(What is needed) Filter the listing below, keeping every line that holds "caption".

(Data for review)

==*==

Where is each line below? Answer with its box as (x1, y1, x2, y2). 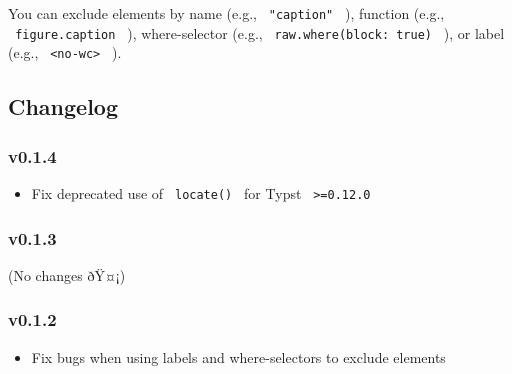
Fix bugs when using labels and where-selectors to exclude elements (31, 346, 446, 367)
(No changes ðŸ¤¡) (8, 264, 126, 285)
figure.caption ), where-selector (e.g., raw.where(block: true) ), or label (15, 22, 505, 43)
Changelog (8, 91, 119, 122)
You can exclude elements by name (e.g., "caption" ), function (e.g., (8, 3, 445, 23)

==*==

(Response to this task)
figure.caption ), where-selector (e.g., raw.where(block: true) ), or label (15, 22, 505, 43)
You can exclude elements by name (e.g., "caption" ), function (e.g., (8, 3, 445, 23)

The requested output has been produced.